Both physicians and patients mentioned the helpfulness of prior information and knowledge about PCa in facilitating conversations about treatment. Among physicians, there was broad sweeping sentiment that conversations about treatment were easier when patients were proactive about information gathering. Such sentiments from physicians included:

“I would say that the most challenging patients are the ones that don’t come in with a lot of information, where you’re doing a lot of the education and where they turn right back to you and say, ‘Well, what do you want me to do?’” (6001) and “[The patient] pre-educated himself, and it was the easiest conversation in the world because he was pre-educated.” (6008).

These physicians’ comments both suggest that lack of access to information led to more frustrating and challenging clinical conversations. Another physician noted:

“I don’t feel like we’ve had a two-way communication. I feel like I lectured and because of the lack of full medical literacy that this patient really didn’t’ make such an informed – I mean, I tried to inform him – but I’m not sure that he really understood.” (6004).

This physician’s description illustrates how a lack of information from patients not only hindered the clinical conversation, but also obfuscated consequences of treatment for the patient. Altogether, the importance of patient education and information gathering was abundantly observed across physician interviews. Although this sentiment was also expressed in the patient interviews, it was less common than was found in the physician interviews. One patient mentioned:

“[My doctor] told me it was a Gleason score of 3 plus 3 equals 6. I don’t think we had a detailed discussion at the time as to how that fit into other types of cancer. But the research that I’ve done, subsequent to that, makes it very clear the scale was 6 to 10.” (50012).

Though not explicit, this patient’s recollection of this conversation makes clear that prior knowledge and information gathering would have allowed for a more engaged conversation about his Gleason score.

Additionally, though both physicians and patients described a range of information sources (e.g., web-based, support groups), there was consensus about the importance of family and friends in supporting patients through the decision-making process. Many patients described the input of family and friends as bolstering physician recommendations. For instance, in describing his thought process as he was deciding between AS and definitive treatment, one participant stated:

“I was leaning… towards [active surveillance] until the second genomic testing results came back… It was then declared as more aggressive than the low-risk scenario, sort of borderline… Ultimately, my doctor said, “I’d recommend taking active measures” … That was also backed by another family friend who also factored in my age and said, ‘If you were my husband, I’d bully you to get something.’ So, I chose.” (50160).

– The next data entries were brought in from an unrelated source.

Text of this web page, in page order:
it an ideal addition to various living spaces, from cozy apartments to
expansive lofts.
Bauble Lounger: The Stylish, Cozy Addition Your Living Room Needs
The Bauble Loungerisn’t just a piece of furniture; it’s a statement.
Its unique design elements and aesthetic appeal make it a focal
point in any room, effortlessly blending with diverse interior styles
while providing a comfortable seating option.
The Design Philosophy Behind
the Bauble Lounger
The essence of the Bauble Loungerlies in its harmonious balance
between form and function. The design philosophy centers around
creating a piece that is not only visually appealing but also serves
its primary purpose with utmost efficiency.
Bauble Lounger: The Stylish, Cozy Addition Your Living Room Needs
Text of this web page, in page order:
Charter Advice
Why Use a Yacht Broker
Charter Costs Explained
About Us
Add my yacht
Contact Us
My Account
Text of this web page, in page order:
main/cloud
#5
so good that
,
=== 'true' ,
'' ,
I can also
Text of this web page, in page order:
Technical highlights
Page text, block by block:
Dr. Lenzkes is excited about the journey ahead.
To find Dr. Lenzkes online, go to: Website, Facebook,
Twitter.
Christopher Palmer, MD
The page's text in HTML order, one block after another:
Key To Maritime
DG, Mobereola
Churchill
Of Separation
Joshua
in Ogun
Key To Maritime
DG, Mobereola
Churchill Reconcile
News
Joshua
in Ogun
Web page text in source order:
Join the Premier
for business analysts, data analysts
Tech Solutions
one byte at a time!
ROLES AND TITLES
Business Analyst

For this patient, both his friend and physician advocating for treatment compelled him to get definitive treatment. The importance of consensus between physician recommendation and family advice was also noted by physicians. For instance, when asked how his patient felt about an AS recommendation, one physician stated:

“He was thrilled about it… But it is really important to have the family members on the same page, because I think having your wife telling you every day that you should get treated can probably wear on guys and grind them down.” (6015).

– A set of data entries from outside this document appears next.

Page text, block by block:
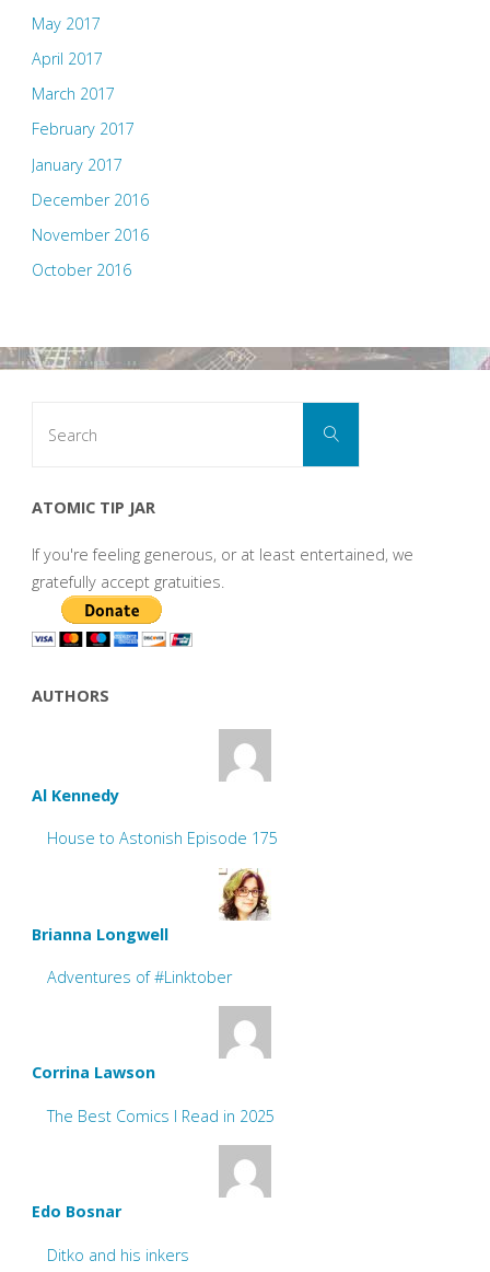
May 2017
April 2017
March 2017
February 2017
January 2017
December 2016
November 2016
October 2016
Search
ATOMIC TIP JAR
If you're feeling generous, or at least entertained, we
gratefully accept gratuities.
AUTHORS
Al Kennedy
House to Astonish Episode 175
Brianna Longwell
Adventures of #Linktober
Corrina Lawson
The Best Comics I Read in 2025
Edo Bosnar
Ditko and his inkers
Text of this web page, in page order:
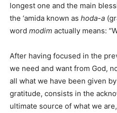
longest one and the main
the ‘amida known as hoda-a
word modim actually means:
After having focused in the
we need and want from God,
all what we have been given
gratitude, consists in the
ultimate source of what we
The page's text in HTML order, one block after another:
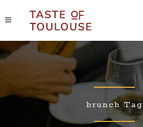
brunch Tag
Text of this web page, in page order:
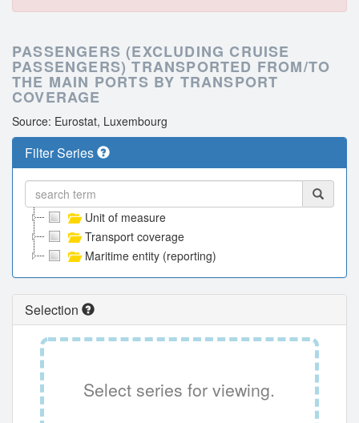
PASSENGERS (EXCLUDING CRUISE
PASSENGERS) TRANSPORTED FROM/TO
THE MAIN PORTS BY TRANSPORT
COVERAGE
Source: Eurostat, Luxembourg
Filter Series
Unit of measure
Transport coverage
Maritime entity (reporting)
Selection
Select series for viewing.
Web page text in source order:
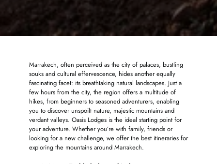
Marrakech, often perceived as the city of palaces, bustling
souks and cultural effervescence, hides another equally
fascinating facet: its breathtaking natural landscapes. Just a
few hours from the city, the region offers a multitude of
hikes, from beginners to seasoned adventurers, enabling
you to discover unspoilt nature, majestic mountains and
verdant valleys. Oasis Lodges is the ideal starting point for
your adventure. Whether you’re with family, friends or
looking for a new challenge, we offer the best itineraries for
exploring the mountains around Marrakech.
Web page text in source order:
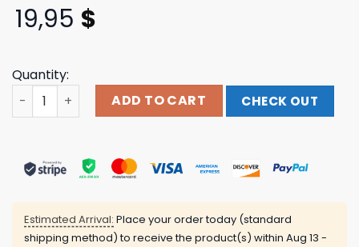
19,95 $
Quantity:
Benjixscarlett Store Merch Brainrot King Shirt quantity
ADD TO CART CHECK OUT
Estimated Arrival: Place your order today (standard
shipping method) to receive the product(s) within Aug 13 -
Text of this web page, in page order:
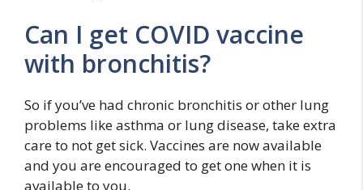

This physician’s comments were echoed by others in the sample and represents an understanding of the importance of involving family members in the treatment decision-making process. Physicians also noted instances in which family members forced certain treatment options, usually more aggressive ones. This physician recalled himself saying to a patient’s daughter:

“Yes, yes, cancer, but this cancer he could have never had any of this done, and he will probably die in 10–12 years naturally, and this won’t kill him. But no one will listen to me on this and everyone wants to know: what else can we do other than do nothing? So all this is going through the daughter, and then to the patient. So the conversation instead of being a 15 minute conversation, is a 30 plus minute conversation where I’m not even sure if the patient’s getting all the information from his daughter, which is really frustrating.” (6008).